ChatGPT Is Great at Taking Medical Licensing Exams. But Can It Replace Doctors?


Leon Neal / Getty Images

Key Takeaways

  • ChatGPT, a large language model developed by OpenAI, went viral after its release in November 2022.
  • This AI tool is great at taking medical licensing exams, according to a new preprint study.
  • Experts say this tool could have many promising uses in health care, but for now, it’s prone to errors and biases.

ChatGPT took the internet by storm within weeks of its release. This AI-powered chatbot could potentially save time for clinicians by generating diagnoses, test results, and authorization letters.

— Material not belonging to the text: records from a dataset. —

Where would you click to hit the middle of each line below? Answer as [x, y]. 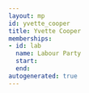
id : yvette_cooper [39, 23]
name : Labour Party [49, 53]
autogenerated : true [43, 76]
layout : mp [27, 16]
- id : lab [25, 46]
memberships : [30, 38]
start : [27, 61]
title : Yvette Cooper [45, 31]
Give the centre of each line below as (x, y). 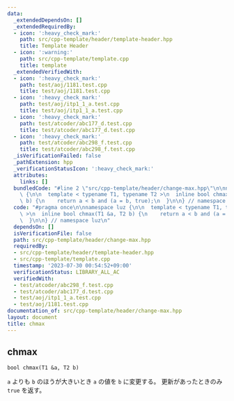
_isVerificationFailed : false (57, 156)
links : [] (34, 181)
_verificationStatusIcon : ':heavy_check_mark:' (84, 169)
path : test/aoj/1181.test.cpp (64, 85)
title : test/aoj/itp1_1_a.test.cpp (71, 111)
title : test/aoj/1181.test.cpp (65, 91)
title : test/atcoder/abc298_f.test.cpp (78, 149)
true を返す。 (26, 391)

Some scientists have already been testing ChatGPT in medical education. In a preprint study, ChatGPT scored over 50% accuracy in the United States Medical Licensing Exam.

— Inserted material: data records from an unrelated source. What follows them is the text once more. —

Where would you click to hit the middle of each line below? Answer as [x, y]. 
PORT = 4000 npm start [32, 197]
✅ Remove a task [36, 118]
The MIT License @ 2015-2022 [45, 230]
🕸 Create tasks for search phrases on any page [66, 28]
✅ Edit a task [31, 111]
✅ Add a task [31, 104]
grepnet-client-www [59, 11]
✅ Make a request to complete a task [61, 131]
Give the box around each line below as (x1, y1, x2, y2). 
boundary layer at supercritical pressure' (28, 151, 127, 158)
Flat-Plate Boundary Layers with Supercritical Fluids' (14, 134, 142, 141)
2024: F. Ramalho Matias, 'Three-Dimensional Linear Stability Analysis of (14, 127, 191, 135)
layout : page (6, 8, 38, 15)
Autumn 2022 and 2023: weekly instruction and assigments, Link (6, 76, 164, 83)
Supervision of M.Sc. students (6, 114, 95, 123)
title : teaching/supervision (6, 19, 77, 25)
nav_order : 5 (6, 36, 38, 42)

ChatGPT only has data available up until the end of 2021. The researchers used more recent exam questions in 2022, and ChatGPT still delivered an impressive performance.

“Random guessing would be 20%. A well-trained non-medical professional would not be able to exceed 40% to 50%. But ChatGPT was getting consistently in the high 50s to mid 60s, and even 70%,” said Victor Tseng, MD, a co-author of the study and medical director of AnsibleHealth based in Atlanta.

Despite its stellar capabilities in taking exams, ChatGPT is far from being employable in the medical field.

ChatGPT is a large language model that predicts how sentences would fit together based on the text data it’s been fed, but it doesn’t mean the tool has “good judgment or common sense,” according to Ignacio Fuentes, executive director of the Jameel Clinic at MIT, an initiative on AI machine learning technologies at the intersection of health care and life sciences.

Léonard Boussioux, a final year PhD student in operations research at MIT, said large language models are just threading information together, sometimes resulting in absurd mistakes said in absolute confidence.

“They make it look like they really know what they’re saying when, in fact, no, it’s mostly based on correlations,” Boussioux told Verywell.

How Can ChatGPT Help Improve Health Care?

While ChatGPT is still learning and improving through its interactions with users, experts say this tool can already be implemented in health care in useful ways.

For example, Tseng and his team use ChatGPT to write appeal letters to insurance agencies and to translate complex “medicalese” into a format that is easier for patients to understand.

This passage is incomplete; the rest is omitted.